I have a powershell azure runbook that iterates through a large storage account and enforces file age policies on the blobs within the account. This runs fine but runs up against the Fair Share policy of 3 hours. I can use hybrid workers but I would prefer to run multiple child runbooks in parallel each handling a different portion of the blob account using the first letter prefix.
Example:
First child runbook runs A-M
Second: N-Z
Third: a-m
Fourth: m-z
I'm thinking of using a prefix variable within a loop that will iterate between letters.
## Declaring the variables
$number_of_days_bak_threshold = 15
$number_of_days_trn_threshold = 2
$current_date = get-date
$date_before_blobs_to_be_deleted_bak = $current_date.AddDays(-$number_of_days_bak_threshold)
$date_before_blobs_to_be_deleted_trn = $current_date.AddDays(-$number_of_days_trn_threshold)
# Number of blobs deleted
$blob_count_deleted = 0
# Storage account details
$storage_account_name = <Account Name>
$storage_account_key = <Account Key>
$container = <Container>
## Creating Storage context for Source, destination and log storage accounts
$context = New-AzureStorageContext -StorageAccountName $storage_account_name -StorageAccountKey $storage_account_key
$blob_list = Get-AzureStorageBlob -Context $context -Container $container
## Creating log file
$log_file = "log-"+(get-date).ToString().Replace('/','-').Replace(' ','-').Replace(':','-') + ".txt"
$local_log_file_path = $env:temp + "\" + "log-"+(get-date).ToString().Replace('/','-').Replace(' ','-').Replace(':','-') + ".txt"

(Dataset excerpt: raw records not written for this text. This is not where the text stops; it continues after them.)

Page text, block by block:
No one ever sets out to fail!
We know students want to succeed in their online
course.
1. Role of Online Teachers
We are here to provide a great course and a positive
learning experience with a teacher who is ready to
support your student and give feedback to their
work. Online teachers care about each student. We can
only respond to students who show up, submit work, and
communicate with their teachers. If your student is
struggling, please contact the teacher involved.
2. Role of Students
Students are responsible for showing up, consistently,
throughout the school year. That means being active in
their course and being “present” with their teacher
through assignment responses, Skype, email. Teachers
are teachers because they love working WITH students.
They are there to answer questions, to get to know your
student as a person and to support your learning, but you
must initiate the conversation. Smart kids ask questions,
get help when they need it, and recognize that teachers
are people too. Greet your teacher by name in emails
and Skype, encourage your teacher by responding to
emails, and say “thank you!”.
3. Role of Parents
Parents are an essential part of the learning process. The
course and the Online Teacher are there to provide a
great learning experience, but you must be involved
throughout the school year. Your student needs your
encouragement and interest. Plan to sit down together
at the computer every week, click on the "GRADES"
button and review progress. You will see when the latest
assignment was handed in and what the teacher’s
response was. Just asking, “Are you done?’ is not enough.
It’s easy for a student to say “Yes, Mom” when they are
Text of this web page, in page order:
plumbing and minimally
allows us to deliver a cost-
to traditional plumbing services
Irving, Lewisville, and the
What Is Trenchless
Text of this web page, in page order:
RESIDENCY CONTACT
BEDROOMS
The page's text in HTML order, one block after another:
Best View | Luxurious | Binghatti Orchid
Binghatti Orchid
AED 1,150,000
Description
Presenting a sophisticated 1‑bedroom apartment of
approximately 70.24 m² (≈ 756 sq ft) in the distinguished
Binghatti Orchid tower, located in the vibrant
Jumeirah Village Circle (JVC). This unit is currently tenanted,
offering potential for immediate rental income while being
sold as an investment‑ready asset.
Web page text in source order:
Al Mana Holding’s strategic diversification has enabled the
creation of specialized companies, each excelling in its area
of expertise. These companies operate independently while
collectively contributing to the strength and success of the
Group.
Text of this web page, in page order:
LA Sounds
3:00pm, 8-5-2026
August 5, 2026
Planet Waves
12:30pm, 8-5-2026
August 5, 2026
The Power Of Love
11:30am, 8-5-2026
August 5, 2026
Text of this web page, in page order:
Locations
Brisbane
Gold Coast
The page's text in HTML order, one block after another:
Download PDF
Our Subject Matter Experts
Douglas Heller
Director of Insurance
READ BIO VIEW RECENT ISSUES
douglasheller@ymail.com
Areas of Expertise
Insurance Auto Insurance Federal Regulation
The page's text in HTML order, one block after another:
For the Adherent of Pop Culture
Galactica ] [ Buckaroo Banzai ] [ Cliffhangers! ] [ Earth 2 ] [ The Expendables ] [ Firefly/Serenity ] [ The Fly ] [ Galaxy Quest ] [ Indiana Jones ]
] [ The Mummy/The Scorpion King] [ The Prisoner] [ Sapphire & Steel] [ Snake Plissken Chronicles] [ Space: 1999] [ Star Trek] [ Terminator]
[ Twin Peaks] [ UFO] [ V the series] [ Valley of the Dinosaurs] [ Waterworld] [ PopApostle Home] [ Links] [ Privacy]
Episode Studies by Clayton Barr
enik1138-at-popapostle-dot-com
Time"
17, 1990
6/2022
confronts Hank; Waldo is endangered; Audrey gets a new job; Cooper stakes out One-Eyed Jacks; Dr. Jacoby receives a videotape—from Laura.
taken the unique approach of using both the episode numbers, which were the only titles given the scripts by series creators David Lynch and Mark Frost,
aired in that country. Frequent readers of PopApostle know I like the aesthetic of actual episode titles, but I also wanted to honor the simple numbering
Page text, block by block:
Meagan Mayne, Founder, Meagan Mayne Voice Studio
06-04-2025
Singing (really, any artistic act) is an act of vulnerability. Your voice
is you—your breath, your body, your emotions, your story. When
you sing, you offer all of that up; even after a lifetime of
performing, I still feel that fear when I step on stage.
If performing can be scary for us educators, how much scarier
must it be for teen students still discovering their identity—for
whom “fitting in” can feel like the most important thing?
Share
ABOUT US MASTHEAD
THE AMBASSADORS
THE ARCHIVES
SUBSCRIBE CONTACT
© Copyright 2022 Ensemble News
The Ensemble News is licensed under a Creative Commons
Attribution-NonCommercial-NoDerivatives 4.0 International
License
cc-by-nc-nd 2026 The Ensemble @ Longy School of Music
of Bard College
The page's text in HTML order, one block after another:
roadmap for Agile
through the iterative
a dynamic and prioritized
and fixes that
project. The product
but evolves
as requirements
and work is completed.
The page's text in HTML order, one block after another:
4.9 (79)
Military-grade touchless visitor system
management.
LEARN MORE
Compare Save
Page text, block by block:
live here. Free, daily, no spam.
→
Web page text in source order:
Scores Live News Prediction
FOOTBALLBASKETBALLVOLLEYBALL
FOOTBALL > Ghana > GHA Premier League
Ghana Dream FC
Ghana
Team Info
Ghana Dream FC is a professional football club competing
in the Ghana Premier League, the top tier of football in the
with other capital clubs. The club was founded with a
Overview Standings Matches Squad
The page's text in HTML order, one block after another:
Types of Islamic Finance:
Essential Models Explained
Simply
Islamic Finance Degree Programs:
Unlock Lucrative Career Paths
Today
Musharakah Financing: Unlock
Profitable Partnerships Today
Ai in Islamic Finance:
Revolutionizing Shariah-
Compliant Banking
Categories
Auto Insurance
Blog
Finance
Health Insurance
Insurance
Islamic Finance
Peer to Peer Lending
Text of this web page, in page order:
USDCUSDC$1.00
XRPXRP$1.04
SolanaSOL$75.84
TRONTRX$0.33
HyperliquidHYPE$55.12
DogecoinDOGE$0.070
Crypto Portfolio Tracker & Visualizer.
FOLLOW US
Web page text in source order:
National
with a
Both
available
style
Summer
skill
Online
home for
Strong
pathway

write-host "Log file saved as: " $local_log_file_path -ForegroundColor Green
## Iterate through each blob
foreach($blob_iterator in $blob_list){
$blob_date = [datetime]$blob_iterator.LastModified.UtcDateTime
# Check if the blob's last modified date is less than the threshold date for deletion for trn files:
if($blob_iterator.Name -Match ".trn") {
if($blob_date -le $date_before_blobs_to_be_deleted_trn) {
Write-Output "-----------------------------------" | Out-File $local_log_file_path -Append
write-output "Purging blob from Storage: " $blob_iterator.name | Out-File $local_log_file_path -Append
write-output " " | Out-File $local_log_file_path -Append
write-output "Last Modified Date of the Blob: " $blob_date | Out-File $local_log_file_path -Append
Write-Output "-----------------------------------" | Out-File $local_log_file_path -Append
# Cmdle to delete the blob
Remove-AzureStorageBlob -Container $container -Blob $blob_iterator.Name -Context $context
$blob_count_deleted += 1
Write-Output "Deleted "$extn
}
}
Elseif($blob_iterator.Name -Match ".bak") {
if($blob_date -le $date_before_blobs_to_be_deleted_bak) {
Write-Output "-----------------------------------" | Out-File $local_log_file_path -Append
write-output "Purging blob from Storage: " $blob_iterator.name | Out-File $local_log_file_path -Append
write-output " " | Out-File $local_log_file_path -Append
write-output "Last Modified Date of the Blob: " $blob_date | Out-File $local_log_file_path -Append
Write-Output "-----------------------------------" | Out-File $local_log_file_path -Append
# Cmdle to delete the blob
Remove-AzureStorageBlob -Container $container -Blob $blob_iterator.Name -Context $context
$blob_count_deleted += 1
Write-Output "Deleted "$extn
}
}
Else{
Write-Error "Unable to determine file type." $blob_iterator.Name
}
}
Write-Output "Blobs deleted: " $blob_count_deleted | Out-File $local_log_file_path -Append
I expect to be able to run through the account in parallel.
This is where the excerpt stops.